DATA:

----

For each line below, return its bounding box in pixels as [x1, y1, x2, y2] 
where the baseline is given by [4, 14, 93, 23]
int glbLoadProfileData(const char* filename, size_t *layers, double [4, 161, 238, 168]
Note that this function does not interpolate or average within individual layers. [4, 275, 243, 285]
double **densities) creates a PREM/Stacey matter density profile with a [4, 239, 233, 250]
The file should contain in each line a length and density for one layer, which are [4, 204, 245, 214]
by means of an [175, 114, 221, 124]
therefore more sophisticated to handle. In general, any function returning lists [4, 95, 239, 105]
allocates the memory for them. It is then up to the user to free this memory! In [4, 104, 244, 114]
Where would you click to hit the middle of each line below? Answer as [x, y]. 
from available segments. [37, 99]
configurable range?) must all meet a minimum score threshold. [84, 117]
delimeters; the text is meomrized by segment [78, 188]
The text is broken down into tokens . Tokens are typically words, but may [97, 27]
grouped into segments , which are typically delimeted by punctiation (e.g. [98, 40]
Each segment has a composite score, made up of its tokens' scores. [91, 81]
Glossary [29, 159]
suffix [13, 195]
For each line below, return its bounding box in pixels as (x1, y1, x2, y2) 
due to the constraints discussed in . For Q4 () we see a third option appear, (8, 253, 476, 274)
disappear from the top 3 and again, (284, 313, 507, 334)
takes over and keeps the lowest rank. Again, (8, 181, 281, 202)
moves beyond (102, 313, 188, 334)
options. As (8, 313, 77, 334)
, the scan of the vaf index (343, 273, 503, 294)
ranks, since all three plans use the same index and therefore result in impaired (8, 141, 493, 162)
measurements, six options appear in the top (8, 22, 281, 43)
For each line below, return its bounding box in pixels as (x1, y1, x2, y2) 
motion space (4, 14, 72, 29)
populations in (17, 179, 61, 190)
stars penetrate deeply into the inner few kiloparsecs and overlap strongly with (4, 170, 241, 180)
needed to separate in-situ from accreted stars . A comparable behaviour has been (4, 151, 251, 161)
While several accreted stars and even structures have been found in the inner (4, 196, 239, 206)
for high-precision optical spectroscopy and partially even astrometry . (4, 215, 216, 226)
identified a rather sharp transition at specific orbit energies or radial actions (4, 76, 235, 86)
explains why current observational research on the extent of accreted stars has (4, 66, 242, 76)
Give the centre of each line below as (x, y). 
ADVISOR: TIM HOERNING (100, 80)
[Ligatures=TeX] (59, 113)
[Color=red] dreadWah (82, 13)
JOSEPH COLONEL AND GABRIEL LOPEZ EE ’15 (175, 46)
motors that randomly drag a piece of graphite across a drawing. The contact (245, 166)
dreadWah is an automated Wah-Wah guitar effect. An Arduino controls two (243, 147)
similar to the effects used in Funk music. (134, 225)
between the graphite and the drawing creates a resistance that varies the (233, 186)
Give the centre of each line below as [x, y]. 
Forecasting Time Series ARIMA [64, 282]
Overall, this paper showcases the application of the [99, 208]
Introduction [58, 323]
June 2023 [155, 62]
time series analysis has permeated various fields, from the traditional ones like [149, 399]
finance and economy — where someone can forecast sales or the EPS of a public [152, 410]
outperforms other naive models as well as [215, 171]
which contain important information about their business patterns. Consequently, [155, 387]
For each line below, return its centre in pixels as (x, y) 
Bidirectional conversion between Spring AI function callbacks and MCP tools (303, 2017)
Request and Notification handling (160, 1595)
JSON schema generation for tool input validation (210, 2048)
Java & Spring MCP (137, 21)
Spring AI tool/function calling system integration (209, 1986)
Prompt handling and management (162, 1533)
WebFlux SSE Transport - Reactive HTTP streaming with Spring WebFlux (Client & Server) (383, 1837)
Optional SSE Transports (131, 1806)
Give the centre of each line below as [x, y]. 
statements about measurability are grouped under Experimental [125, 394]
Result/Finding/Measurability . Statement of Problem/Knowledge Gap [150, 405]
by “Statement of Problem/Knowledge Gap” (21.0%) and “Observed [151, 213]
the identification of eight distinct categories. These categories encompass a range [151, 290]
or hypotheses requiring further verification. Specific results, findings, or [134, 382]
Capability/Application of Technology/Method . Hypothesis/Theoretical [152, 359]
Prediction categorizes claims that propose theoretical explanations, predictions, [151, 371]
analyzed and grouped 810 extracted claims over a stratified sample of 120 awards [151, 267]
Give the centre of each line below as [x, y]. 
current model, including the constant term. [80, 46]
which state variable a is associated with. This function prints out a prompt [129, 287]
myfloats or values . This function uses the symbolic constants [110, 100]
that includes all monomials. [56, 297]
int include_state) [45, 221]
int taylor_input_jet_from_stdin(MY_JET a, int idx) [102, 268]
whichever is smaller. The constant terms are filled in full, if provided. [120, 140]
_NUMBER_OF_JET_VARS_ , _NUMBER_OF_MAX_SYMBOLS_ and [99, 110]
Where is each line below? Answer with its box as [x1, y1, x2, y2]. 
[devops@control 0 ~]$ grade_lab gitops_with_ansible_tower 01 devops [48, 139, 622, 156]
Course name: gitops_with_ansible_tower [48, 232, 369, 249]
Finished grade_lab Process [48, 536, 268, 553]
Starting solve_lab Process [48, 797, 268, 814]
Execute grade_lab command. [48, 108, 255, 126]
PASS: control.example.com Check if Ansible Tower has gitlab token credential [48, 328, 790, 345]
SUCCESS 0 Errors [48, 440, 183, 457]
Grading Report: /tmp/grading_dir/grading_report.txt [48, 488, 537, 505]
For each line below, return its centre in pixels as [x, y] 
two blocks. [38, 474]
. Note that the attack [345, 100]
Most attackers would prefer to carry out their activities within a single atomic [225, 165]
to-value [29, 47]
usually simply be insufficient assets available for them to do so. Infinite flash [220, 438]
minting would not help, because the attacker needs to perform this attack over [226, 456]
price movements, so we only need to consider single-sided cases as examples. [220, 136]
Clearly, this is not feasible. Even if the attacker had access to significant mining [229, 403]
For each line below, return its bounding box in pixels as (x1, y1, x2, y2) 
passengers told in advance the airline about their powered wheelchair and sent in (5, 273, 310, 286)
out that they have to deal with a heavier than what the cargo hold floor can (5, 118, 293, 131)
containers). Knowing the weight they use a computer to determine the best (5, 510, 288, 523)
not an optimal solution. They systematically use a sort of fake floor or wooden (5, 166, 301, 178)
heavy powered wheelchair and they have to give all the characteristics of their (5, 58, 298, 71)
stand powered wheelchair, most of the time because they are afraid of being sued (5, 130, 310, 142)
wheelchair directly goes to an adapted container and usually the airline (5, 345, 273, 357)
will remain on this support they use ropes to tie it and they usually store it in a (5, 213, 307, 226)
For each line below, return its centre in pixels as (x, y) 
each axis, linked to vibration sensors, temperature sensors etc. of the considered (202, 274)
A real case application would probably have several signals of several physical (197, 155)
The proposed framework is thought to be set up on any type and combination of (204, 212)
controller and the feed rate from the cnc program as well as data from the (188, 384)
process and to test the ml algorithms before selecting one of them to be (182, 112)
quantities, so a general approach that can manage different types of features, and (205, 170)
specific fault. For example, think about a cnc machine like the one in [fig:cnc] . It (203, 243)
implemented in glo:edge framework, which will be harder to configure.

----

WORK REQUEST:
Which lines above run from the one containing "Request and Notification handling (160, 1595)" to the one containing "Execute grade_lab command."? Give them again exactly, both ends included.

COMPLETED TASK:
Request and Notification handling (160, 1595)
JSON schema generation for tool input validation (210, 2048)
Java & Spring MCP (137, 21)
Spring AI tool/function calling system integration (209, 1986)
Prompt handling and management (162, 1533)
WebFlux SSE Transport - Reactive HTTP streaming with Spring WebFlux (Client & Server) (383, 1837)
Optional SSE Transports (131, 1806)
Give the centre of each line below as [x, y]. 
statements about measurability are grouped under Experimental [125, 394]
Result/Finding/Measurability . Statement of Problem/Knowledge Gap [150, 405]
by “Statement of Problem/Knowledge Gap” (21.0%) and “Observed [151, 213]
the identification of eight distinct categories. These categories encompass a range [151, 290]
or hypotheses requiring further verification. Specific results, findings, or [134, 382]
Capability/Application of Technology/Method . Hypothesis/Theoretical [152, 359]
Prediction categorizes claims that propose theoretical explanations, predictions, [151, 371]
analyzed and grouped 810 extracted claims over a stratified sample of 120 awards [151, 267]
Give the centre of each line below as [x, y]. 
current model, including the constant term. [80, 46]
which state variable a is associated with. This function prints out a prompt [129, 287]
myfloats or values . This function uses the symbolic constants [110, 100]
that includes all monomials. [56, 297]
int include_state) [45, 221]
int taylor_input_jet_from_stdin(MY_JET a, int idx) [102, 268]
whichever is smaller. The constant terms are filled in full, if provided. [120, 140]
_NUMBER_OF_JET_VARS_ , _NUMBER_OF_MAX_SYMBOLS_ and [99, 110]
Where is each line below? Answer with its box as [x1, y1, x2, y2]. 
[devops@control 0 ~]$ grade_lab gitops_with_ansible_tower 01 devops [48, 139, 622, 156]
Course name: gitops_with_ansible_tower [48, 232, 369, 249]
Finished grade_lab Process [48, 536, 268, 553]
Starting solve_lab Process [48, 797, 268, 814]
Execute grade_lab command. [48, 108, 255, 126]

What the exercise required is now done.